Natural ventilation is the standard ventilation system that allows fresh outdoor air to flow into the house to replace indoor air. Natural ventilation is no longer efficient, especially for homes that are tightly sealed for energy efficiency. Opening windows and doors are no longer regarded as the norm. Therefore, air infiltration has become the principal mode of ventilation for homes.
Natural ventilation is uncontrollable, thus undependable to ventilate the whole house uniformly. Natural ventilation depends on the house’s airtightness, outdoor temperatures and other factors. A tightly sealed house may have insufficient natural ventilation whilst a place with high air infiltration rates is costly to maintain.
Houses or buildings become energy efficient, given concern about the occupants’ health and well-being and low indoor air quality (IAQ). Indoor air quality can be unhealthy and has many adverse effects, including allergies, asthma, cancer, liver and kidney failures.
Mechanical ventilation is the solution for energy-efficient homes to maintain their indoor air quality. There are four basic mechanical whole-house ventilation systems, namely Exhaust, Supply, Balanced and Energy Recovery. The efficient ventilation system for a house depends on the climate and the building structure.
Illustration of Exhaust Ventilation System
In summary, Exhaust Ventilation is inexpensive and straightforward to install. It works well in the cold climate. It is not suitable for humid climates, relies on random air leakage, may increase heating and cooling costs, requires a mixture of indoor and outdoor air to avoid drafts in cold weather, and can draw pollutants into living space back-drafting in combustion appliances.
What is the Exhaust Ventilation System?
How it works – It works by depressurizing the house. It exhausts air from the make while air infiltrates through leaks in the building shell and intentional, passive vents. It works well in cold climates, as in warm, humid climates, and the depressurizing can draw moist air into the building wall cavities where it may condense and cause moisture damage.

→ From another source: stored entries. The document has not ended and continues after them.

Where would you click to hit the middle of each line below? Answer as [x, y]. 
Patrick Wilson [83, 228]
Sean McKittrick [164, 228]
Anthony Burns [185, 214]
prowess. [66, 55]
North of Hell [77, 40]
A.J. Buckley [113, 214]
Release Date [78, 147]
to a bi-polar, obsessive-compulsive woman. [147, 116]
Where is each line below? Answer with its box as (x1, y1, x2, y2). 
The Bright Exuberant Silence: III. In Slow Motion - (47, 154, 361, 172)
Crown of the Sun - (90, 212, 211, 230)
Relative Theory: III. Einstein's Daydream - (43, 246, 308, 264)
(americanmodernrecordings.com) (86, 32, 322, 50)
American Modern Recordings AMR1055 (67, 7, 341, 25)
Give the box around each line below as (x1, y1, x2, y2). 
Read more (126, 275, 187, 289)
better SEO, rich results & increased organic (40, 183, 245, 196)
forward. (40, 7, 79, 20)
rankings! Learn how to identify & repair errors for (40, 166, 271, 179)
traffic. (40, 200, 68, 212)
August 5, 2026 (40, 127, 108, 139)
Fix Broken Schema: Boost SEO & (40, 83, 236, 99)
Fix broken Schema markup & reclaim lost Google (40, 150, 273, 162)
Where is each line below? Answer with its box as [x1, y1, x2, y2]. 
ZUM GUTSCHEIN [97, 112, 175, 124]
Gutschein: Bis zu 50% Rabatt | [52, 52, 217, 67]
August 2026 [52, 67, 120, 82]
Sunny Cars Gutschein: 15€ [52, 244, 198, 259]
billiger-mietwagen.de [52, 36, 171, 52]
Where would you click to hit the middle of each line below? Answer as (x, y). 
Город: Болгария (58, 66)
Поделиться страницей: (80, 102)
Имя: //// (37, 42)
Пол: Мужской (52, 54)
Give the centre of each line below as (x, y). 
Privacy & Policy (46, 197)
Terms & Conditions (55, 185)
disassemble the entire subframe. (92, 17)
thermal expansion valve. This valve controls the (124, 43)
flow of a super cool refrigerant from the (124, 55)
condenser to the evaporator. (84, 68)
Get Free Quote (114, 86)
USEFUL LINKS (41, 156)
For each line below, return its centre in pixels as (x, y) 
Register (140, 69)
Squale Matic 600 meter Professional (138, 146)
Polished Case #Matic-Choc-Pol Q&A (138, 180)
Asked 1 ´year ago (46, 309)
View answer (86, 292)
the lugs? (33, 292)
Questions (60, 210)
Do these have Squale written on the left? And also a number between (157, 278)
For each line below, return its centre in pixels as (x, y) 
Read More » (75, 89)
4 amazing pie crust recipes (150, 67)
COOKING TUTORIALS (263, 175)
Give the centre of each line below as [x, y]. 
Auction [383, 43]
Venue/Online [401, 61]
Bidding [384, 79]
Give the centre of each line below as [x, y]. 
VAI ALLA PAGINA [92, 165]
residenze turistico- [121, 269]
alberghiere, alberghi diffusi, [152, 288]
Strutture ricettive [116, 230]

It is inexpensive and straightforward to install. It consists of a single fan connected to a central location in the house. For better design, the fan is connected to ducts from several rooms where pollutants are generated, presumably the bathroom/s. Adjustable, passive vents through windows or walls can be installed in other rooms to flow fresh air compared to total dependence on leaks in the building envelope. However, passive vents require more considerable pressure differences than those using ventilation fans to work efficiently.

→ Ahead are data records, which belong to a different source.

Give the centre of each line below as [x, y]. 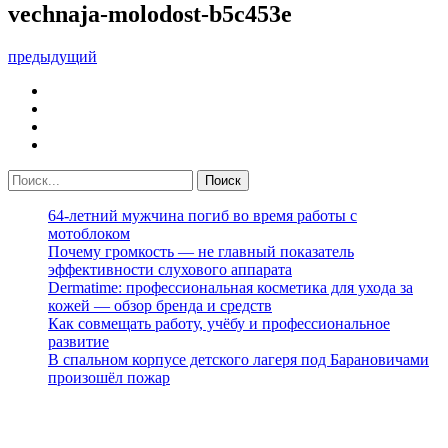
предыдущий [52, 56]
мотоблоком [89, 233]
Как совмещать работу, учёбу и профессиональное [219, 323]
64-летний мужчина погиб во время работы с [202, 215]
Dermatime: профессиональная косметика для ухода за [230, 287]
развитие [78, 341]
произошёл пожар [109, 377]
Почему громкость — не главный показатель [201, 251]
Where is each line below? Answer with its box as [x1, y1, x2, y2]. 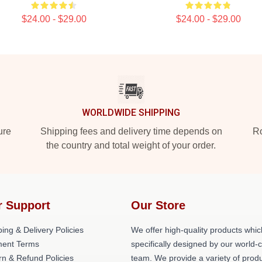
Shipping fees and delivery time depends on [40, 126, 222, 136]
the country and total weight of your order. [46, 140, 216, 150]
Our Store [131, 199, 185, 212]
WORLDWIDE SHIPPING [82, 107, 180, 118]
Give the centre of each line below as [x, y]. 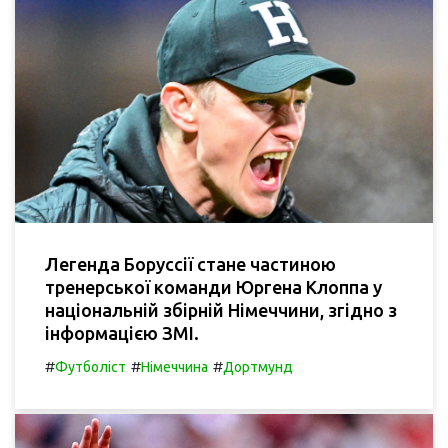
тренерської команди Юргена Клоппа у [213, 287]
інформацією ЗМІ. [122, 333]
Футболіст [90, 367]
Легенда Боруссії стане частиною [190, 264]
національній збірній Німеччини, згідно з [221, 310]
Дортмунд [258, 367]
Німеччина [174, 367]
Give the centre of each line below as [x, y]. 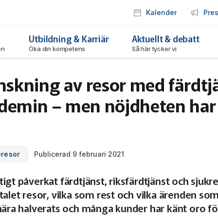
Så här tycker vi [155, 49]
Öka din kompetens [58, 49]
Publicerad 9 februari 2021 [79, 154]
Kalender [161, 12]
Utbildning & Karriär [69, 38]
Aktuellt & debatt [165, 38]
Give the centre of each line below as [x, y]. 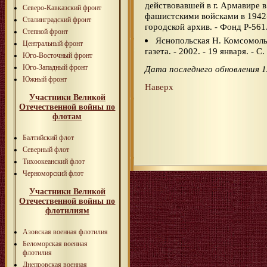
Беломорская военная [55, 243]
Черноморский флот [53, 173]
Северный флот [46, 149]
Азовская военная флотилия [65, 232]
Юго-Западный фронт [55, 67]
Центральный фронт [53, 43]
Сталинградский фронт [57, 19]
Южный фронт [45, 79]
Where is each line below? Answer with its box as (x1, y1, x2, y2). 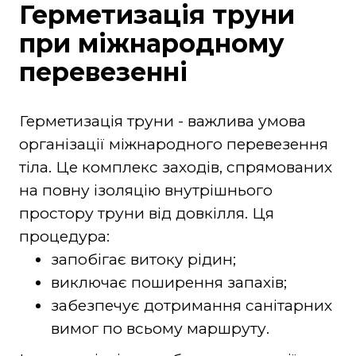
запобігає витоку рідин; (50, 250, 236, 269)
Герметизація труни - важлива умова (18, 111, 306, 130)
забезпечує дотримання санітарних (50, 296, 332, 315)
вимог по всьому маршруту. (50, 319, 269, 338)
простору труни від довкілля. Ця (18, 203, 274, 222)
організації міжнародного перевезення (18, 134, 328, 153)
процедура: (18, 226, 110, 246)
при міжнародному (18, 27, 284, 59)
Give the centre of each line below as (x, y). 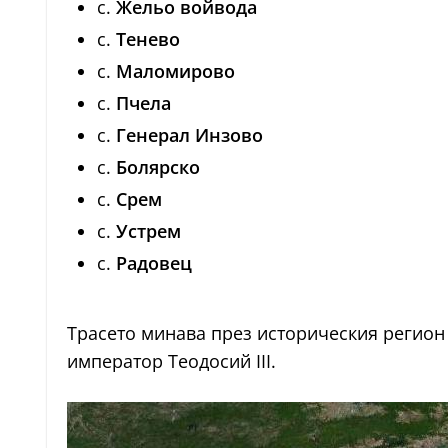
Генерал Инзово (189, 135)
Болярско (158, 167)
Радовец (154, 263)
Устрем (148, 231)
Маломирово (175, 71)
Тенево (148, 39)
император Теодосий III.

A simple approach would be the function of spot ventilation exhaust fans installed in the bathroom and operate continuously.
Primary Concerns of Exhaust Ventilation
The system may not only draw fresh air into the house but may remove pollutants including:-
- Radon and moulds
- Fumes from the attached garage
- Flue gases from a fireplace or fossil-fuel-fired water heater and furnace
The pollutants are more of concerns during bath fans’ operations, range fans, and clothes dryers with the Exhaust Ventilation system’s subsequent procedures, which will also depressurize the house. It can also contribute to higher heating, and cooling cost as the system does not remove moisture from the air before it enters the house.